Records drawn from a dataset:
---------------
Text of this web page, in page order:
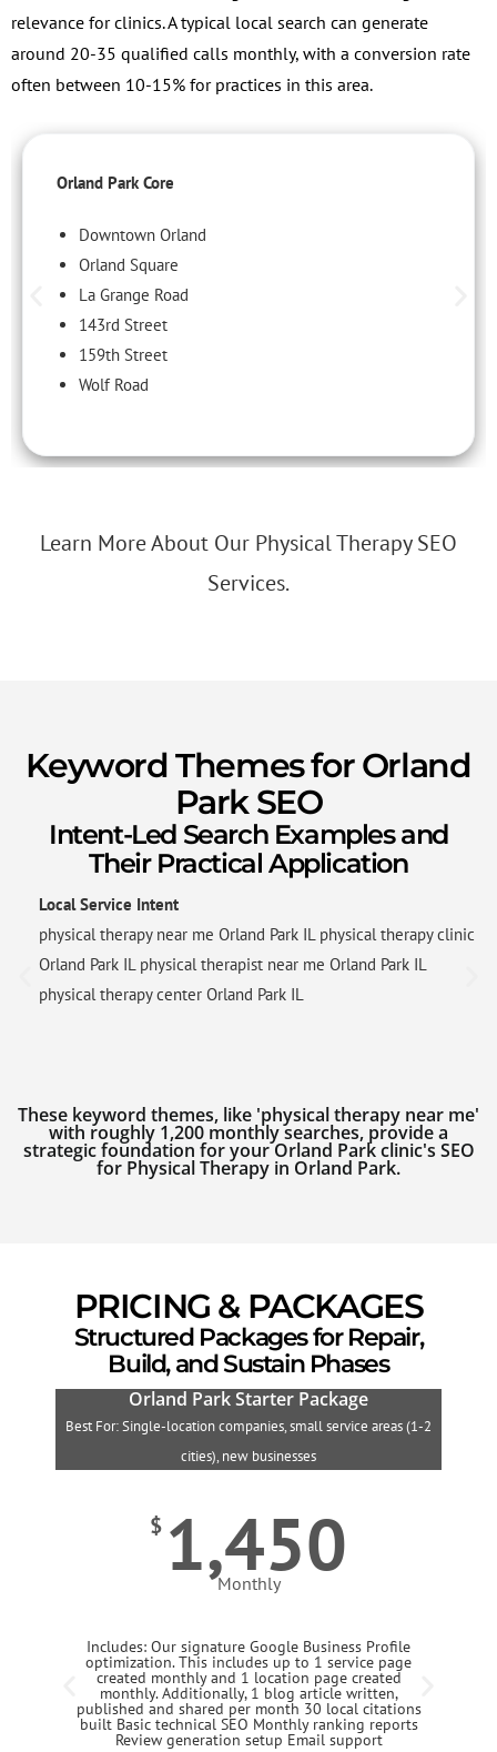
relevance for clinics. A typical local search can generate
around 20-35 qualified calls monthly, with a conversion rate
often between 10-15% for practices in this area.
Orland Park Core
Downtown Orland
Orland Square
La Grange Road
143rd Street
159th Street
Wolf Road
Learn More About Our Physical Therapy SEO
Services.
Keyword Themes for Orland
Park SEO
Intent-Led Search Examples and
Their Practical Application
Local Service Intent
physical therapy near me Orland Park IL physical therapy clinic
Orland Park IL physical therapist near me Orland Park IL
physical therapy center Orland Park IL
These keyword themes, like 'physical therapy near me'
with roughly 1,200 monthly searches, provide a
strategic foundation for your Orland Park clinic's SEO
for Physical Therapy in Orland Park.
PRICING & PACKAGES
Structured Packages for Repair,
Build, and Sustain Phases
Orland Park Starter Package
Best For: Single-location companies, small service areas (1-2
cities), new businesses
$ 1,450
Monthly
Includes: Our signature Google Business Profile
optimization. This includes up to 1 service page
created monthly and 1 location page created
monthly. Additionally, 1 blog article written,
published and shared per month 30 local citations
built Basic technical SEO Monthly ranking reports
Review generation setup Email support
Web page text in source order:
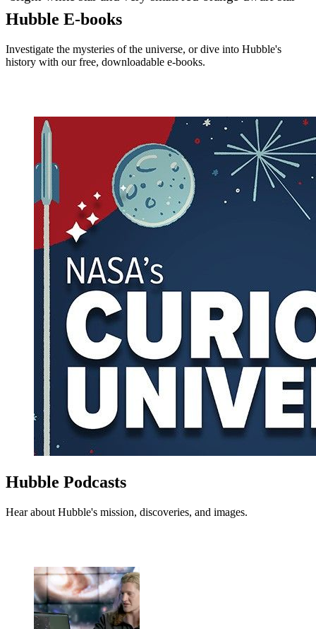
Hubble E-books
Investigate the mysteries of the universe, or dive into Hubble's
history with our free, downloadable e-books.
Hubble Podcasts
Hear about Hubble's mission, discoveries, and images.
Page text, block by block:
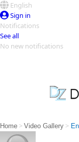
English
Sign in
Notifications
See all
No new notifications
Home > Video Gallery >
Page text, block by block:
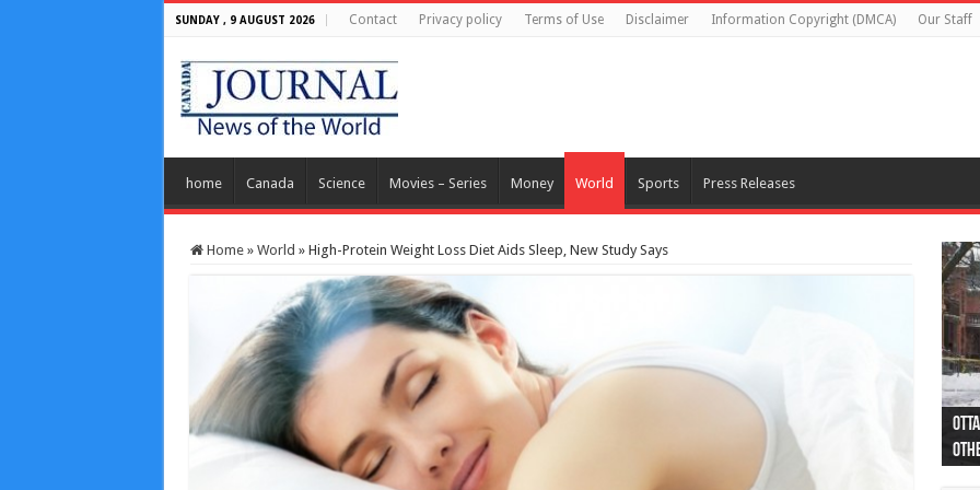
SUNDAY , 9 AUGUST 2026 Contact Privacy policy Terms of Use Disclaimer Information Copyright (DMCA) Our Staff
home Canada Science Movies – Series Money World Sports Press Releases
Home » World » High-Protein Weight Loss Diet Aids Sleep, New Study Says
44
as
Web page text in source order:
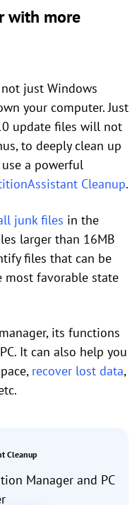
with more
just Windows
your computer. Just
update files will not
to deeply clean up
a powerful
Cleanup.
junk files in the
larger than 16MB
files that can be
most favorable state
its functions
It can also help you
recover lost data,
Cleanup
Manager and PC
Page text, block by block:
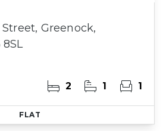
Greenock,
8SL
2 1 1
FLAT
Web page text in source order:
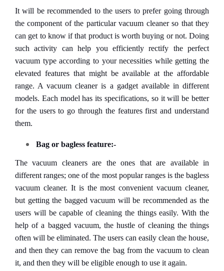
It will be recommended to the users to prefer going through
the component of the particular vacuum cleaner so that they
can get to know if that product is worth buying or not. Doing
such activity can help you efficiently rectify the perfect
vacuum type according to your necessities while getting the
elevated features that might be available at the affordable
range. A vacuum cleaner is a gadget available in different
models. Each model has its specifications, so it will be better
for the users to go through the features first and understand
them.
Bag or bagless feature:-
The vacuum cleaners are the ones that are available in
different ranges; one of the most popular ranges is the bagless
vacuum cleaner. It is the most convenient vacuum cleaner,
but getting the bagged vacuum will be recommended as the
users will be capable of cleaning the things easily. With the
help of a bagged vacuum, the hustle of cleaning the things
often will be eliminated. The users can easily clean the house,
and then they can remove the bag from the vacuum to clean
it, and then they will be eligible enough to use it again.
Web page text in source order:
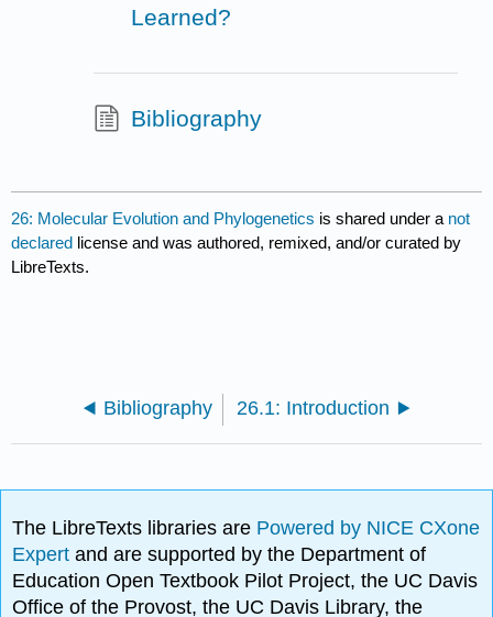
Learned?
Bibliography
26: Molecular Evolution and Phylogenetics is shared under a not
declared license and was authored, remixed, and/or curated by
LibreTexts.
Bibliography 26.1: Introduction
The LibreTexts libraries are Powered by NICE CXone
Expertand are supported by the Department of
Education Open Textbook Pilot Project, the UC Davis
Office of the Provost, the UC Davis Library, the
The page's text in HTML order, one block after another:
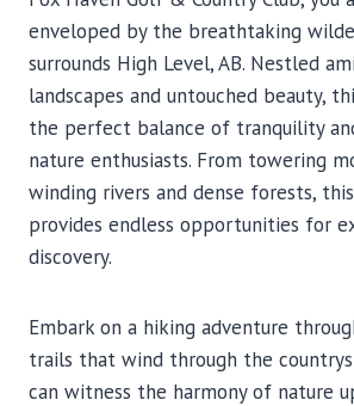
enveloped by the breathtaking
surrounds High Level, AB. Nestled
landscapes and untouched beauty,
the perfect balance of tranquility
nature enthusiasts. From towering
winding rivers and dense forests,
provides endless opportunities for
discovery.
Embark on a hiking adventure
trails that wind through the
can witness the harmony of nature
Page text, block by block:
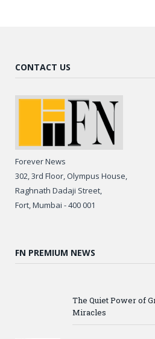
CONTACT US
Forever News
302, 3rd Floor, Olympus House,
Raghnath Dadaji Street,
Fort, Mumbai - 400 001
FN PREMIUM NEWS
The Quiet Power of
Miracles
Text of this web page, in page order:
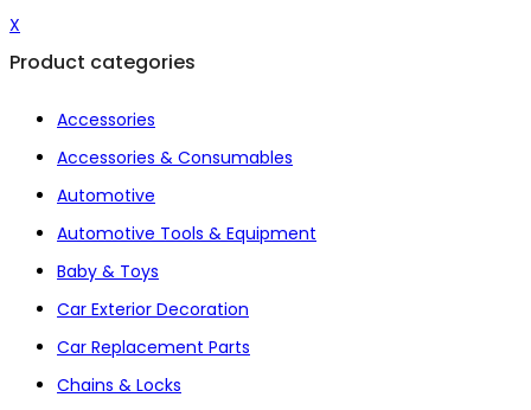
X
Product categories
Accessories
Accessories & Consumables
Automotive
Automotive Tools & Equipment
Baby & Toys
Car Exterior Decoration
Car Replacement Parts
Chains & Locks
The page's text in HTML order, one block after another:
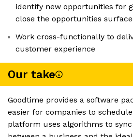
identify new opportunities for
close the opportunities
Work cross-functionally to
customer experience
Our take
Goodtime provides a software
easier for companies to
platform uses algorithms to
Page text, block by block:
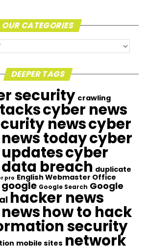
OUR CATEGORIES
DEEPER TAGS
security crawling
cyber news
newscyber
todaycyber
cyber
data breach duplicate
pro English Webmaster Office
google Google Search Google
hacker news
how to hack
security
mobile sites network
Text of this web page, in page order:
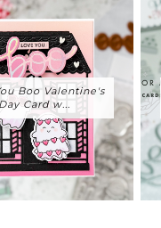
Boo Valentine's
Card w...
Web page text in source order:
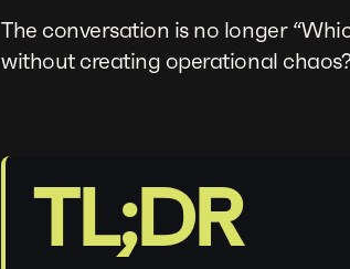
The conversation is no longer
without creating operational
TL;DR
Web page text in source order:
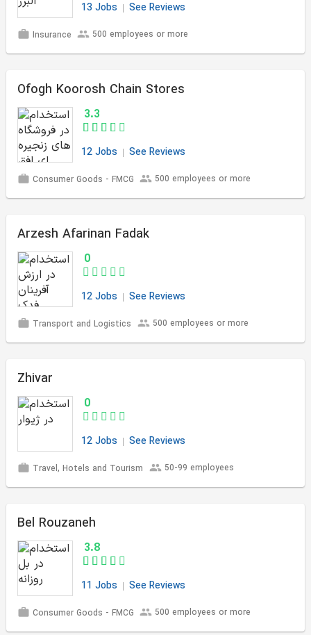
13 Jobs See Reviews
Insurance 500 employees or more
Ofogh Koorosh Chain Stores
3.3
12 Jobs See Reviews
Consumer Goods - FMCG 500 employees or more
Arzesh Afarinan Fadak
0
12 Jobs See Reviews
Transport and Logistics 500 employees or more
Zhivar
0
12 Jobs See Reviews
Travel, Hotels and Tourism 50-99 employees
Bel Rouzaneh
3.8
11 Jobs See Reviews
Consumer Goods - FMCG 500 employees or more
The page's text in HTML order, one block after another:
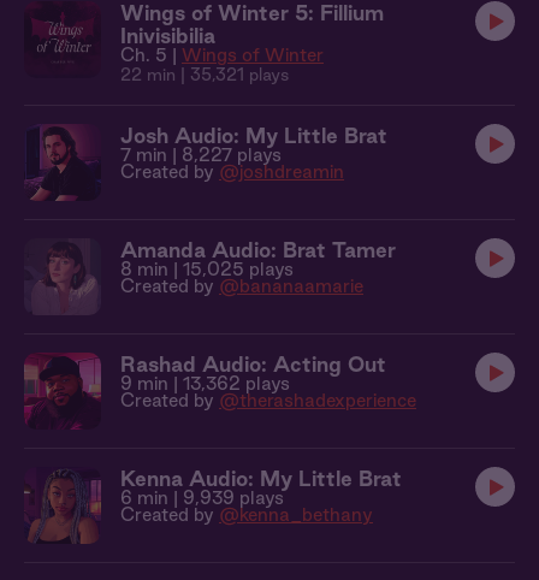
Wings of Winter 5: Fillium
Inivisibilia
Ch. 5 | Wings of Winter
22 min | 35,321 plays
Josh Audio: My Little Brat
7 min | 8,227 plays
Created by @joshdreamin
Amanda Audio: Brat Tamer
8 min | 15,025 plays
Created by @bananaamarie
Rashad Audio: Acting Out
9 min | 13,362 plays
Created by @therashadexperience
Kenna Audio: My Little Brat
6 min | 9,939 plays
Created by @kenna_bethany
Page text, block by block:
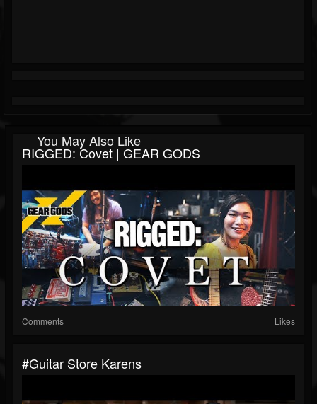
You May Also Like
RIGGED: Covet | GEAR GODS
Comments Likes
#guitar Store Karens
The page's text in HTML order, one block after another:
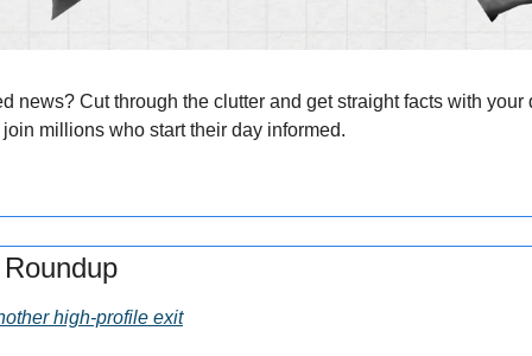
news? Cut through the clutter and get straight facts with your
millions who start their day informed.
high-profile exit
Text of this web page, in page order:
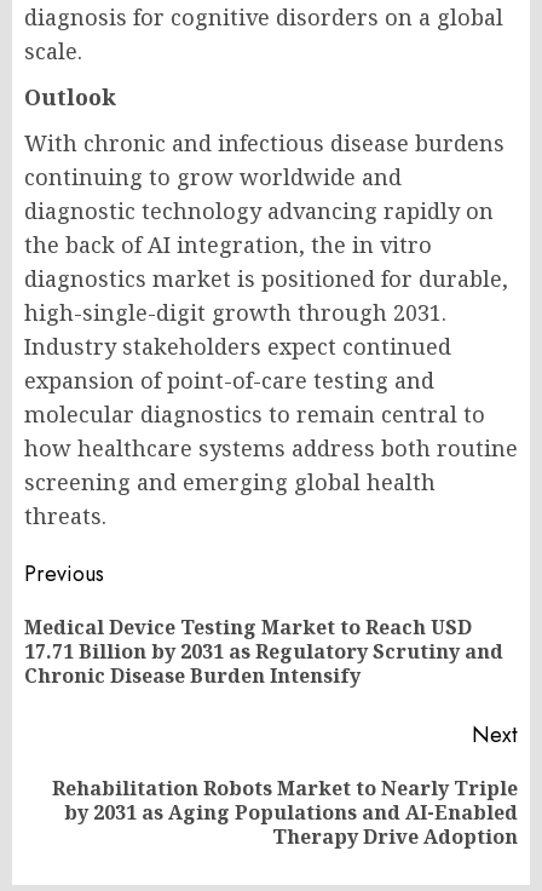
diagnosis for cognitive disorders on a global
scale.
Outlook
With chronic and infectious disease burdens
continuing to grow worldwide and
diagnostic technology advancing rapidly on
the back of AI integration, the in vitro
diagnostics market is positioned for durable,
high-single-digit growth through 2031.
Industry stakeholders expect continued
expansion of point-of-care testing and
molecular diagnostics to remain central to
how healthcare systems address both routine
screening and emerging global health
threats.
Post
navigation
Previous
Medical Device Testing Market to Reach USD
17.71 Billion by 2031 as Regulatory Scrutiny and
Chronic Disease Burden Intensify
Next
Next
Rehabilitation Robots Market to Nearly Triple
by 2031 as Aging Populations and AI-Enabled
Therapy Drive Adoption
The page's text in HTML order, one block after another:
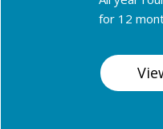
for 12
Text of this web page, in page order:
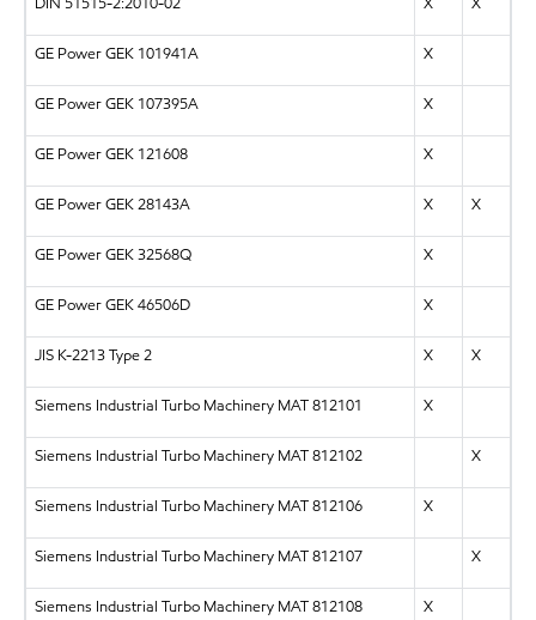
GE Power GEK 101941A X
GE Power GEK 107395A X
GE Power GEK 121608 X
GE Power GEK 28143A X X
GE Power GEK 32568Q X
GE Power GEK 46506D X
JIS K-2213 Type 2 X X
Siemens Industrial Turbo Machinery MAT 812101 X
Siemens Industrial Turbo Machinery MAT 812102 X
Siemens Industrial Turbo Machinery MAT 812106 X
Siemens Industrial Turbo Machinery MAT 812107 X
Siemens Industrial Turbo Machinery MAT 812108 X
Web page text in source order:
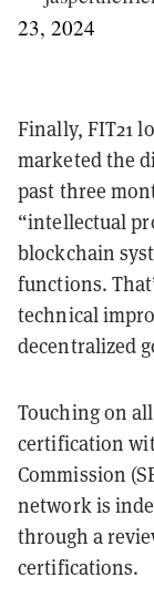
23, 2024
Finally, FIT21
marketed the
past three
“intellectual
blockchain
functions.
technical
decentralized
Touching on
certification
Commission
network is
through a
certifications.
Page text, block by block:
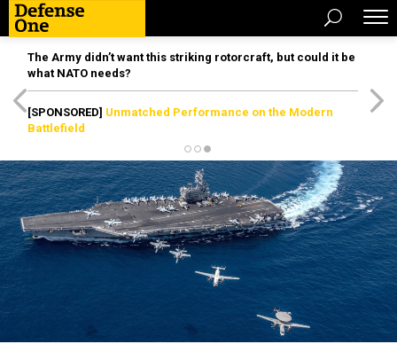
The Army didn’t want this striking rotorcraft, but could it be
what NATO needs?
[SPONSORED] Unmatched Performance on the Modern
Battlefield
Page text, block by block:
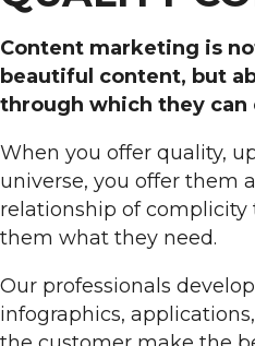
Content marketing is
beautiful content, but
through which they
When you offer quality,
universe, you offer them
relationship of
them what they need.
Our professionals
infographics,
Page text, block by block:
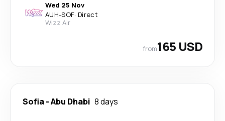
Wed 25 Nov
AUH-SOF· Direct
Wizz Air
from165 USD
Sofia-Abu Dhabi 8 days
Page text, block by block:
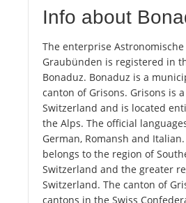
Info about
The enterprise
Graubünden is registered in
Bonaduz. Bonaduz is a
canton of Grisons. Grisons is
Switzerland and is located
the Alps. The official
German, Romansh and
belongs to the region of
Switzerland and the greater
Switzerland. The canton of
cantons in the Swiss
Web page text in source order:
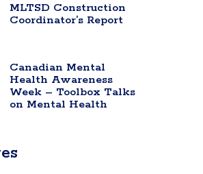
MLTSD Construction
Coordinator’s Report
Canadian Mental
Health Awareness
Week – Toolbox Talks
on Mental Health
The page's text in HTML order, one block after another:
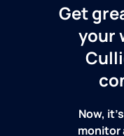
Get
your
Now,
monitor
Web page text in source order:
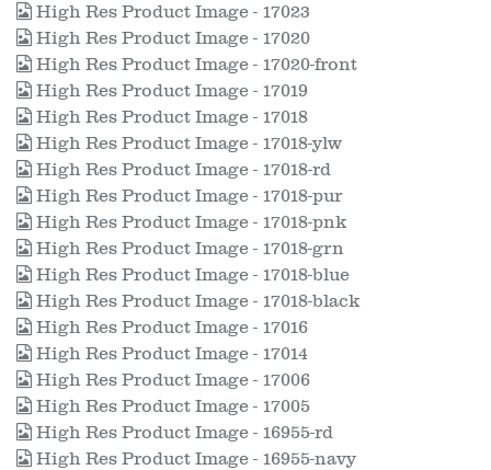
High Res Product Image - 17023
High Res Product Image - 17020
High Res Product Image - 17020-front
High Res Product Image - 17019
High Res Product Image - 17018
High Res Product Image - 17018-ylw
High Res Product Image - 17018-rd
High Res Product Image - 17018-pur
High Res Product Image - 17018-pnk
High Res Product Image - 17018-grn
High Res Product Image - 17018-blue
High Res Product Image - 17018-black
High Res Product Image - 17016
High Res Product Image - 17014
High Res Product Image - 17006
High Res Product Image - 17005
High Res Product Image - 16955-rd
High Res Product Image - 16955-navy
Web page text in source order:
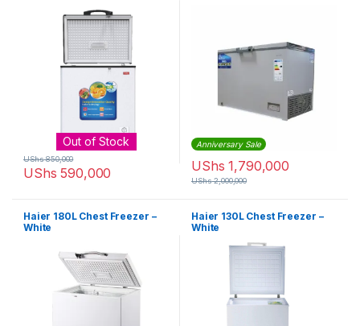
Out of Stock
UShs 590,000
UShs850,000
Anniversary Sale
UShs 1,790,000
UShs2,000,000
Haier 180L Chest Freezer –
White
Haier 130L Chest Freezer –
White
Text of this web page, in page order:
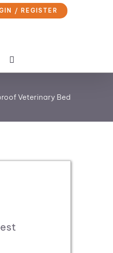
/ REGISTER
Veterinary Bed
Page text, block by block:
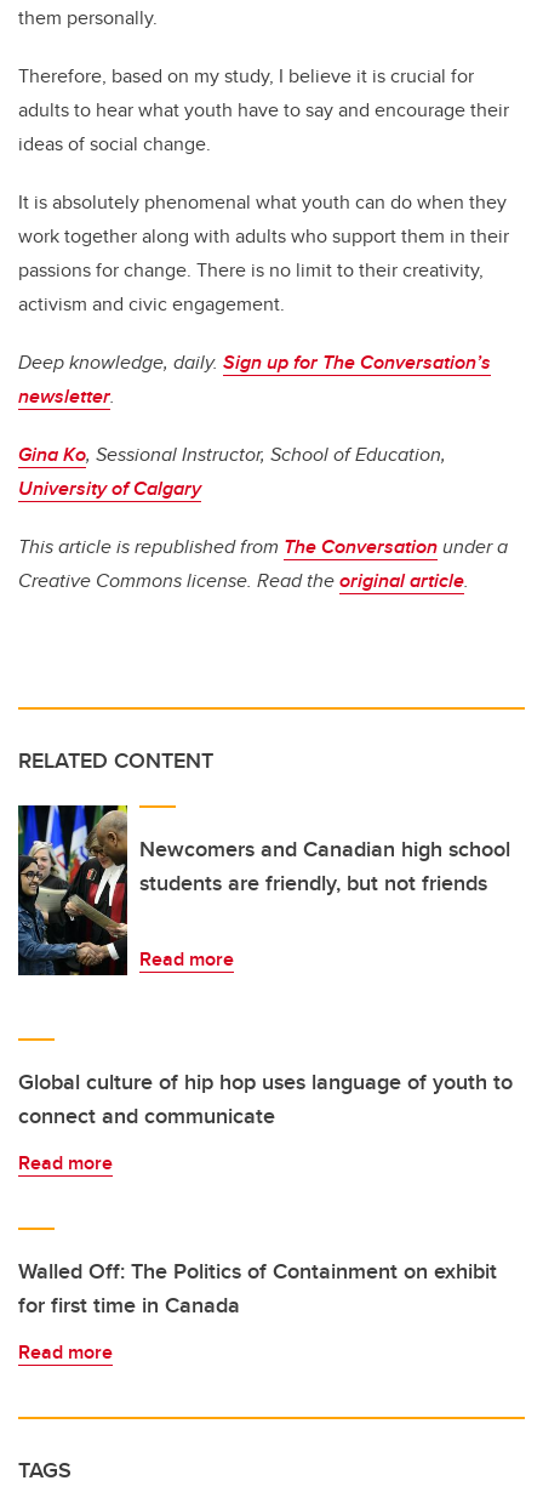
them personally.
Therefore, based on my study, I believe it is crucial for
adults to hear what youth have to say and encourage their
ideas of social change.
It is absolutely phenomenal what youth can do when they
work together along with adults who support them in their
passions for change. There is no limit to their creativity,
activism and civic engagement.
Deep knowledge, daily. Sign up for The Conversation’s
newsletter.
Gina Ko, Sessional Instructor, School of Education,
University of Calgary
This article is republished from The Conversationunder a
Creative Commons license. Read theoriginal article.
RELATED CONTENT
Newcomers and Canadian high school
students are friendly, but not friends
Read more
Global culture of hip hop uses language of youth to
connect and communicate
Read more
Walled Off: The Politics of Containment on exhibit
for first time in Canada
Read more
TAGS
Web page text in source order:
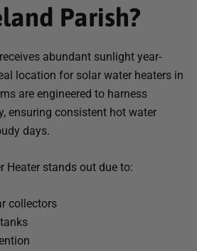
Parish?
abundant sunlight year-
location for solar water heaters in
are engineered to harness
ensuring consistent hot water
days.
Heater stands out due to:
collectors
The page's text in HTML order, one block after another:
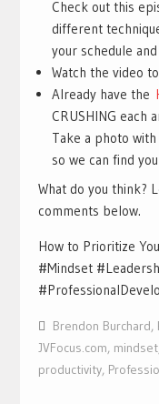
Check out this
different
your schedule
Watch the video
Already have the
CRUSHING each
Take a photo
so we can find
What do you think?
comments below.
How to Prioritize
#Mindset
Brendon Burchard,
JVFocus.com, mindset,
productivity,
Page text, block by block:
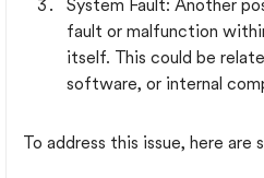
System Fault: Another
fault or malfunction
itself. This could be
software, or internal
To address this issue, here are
---------------
### Description of the task
Taking the entries above, write out exactly the lines starting with the line containing "adults to hear" and going on through the line containing "newsletter.", both included, and nothing else.

### Solution for this exercise
adults to hear what youth have to say and encourage their
ideas of social change.
It is absolutely phenomenal what youth can do when they
work together along with adults who support them in their
passions for change. There is no limit to their creativity,
activism and civic engagement.
Deep knowledge, daily. Sign up for The Conversation’s
newsletter.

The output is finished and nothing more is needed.